If you are just interested in a correct solution, take @PauloMoura's solution. Here is what I think the intention of this exercise was. Take your original program, it seems (at first sight), that one can remove the goal even(N) in the second clause.

But before that, let me make clear that the predicate name doubles/2 is a misnomer. I'd rather say list_semidoubled/2...

odd(N) :-
   N mod 2 =:= 1.

double([], []).
double([N|L], [N|D]) :-
   odd(N), !, double(L, D).
double([N|L], [M|D]) :-
   % even(N),
   M is 2*N, double(L, D).

However, the cut above does a little bit more than we expected. It does not cut when odd(N) is true alone, but there is a tiny little extra condition that sneaked into our program. Do you see it? Let's have a look at the relevant part:

double([N|L], [N|D]) :-
   odd(N), !, ...

There is odd(N), but look above! In the head another condition is lying there. And it waits until it can wreak havoc! The "hidden" condition is:

If N is equal (unifies) to the first element in the second argument!

Let's try it out!

?- double([1], Xs).
   Xs = [1].

Worx as expected, does it not. However:

?- double([1], [2]).
   true.

Tiens, what is happening here? That should fail!

A predicate that behaves in that way lacks steadfastness. We would expect the query to fail, for Prolog did not show us this solution.
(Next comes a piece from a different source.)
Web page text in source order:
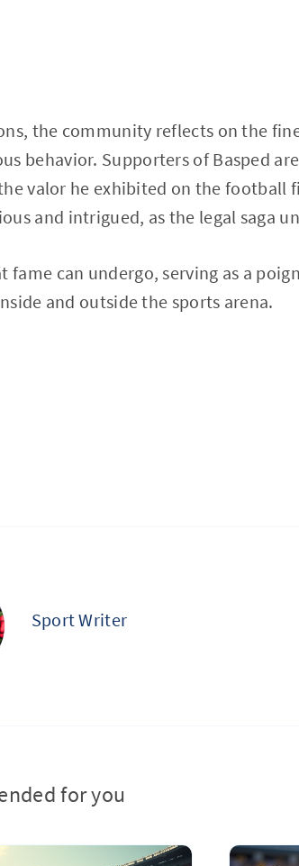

So the cut above does not always cut as you expected, but a little less than that. Errors as these are often quite difficult to locate, so it is a good idea to avoid them right from the beginning. You have several options:

1 Stick to pure, monotonic Prolog

This is probably the best for beginners. And it is not necessarily less efficient. I'd rather:

double(Xs, Ys) :
   maplist(n_semidoubled, Xs, Ys).

n_semidoubled(X, Y) :-
   M is X mod 2,
   (  M = 0,
      Y is X*2
   ;  M = 1,
      Y is X
   ).

This can be improved to — slightly hackerish:

 n_semidoubled(X, Y) :-
    Y is X*(2-X mod 2).

2 Use (\+)/1, once/1, if-then-else

@PaulMoura already showed you one such possibility. Another is to use (\+)/1:

n_semidoubled(X, X) :-
   odd(X).
n_semidoubled(X, Y) :-
   \+odd(X),
   Y is X*2.

3 Reduce the scope of the cut

If you are now still determined to use this construct, try to restructure your program such that the scope of the cut is as local as possible. That is, instead of placing the cut in the recursive rule, rather make a local predicate:

doubles([], []).
doubles([E|Es], [M|Ms]) :-
   n_semidoubled(E, M),
   doubles(Es, Ms).

n_semidoubled(E, M) :-
   odd(E),
   !,
   M is E.
n_semidoubled(E, M) :-
   M is E*2.

There is another anomaly in your original program which is independent of the cut issue. Consider:

?- double([1*1],Xs).
   Xs = [1*1].
0
Paulo Moura On

You can use instead the standard if-then-else control construct:

double([], []).
double([N|L], [M|D]) :-
    (   even(N) ->
        M is 2*N
    ;   M is N
    ),
    double(L, D).

A performance advantage of this alternative solution (besides avoiding repeating computations when an integer is not odd) is that, assuming your Prolog system implements first-argument indexing (as most do), the correct clause for the double/2 predicate will always be picked at each call without creating a choice-point (assuming that the predicate is called with the first argument instantiated but this or your definition definition would not work otherwise). Note that, in the first clause, the first argument is an atom (the empty list) while in the second clause the argument is a (non-empty) list. First argument indexing is used to avoid trying clauses during a proof that cannot be used to resolve the current goal.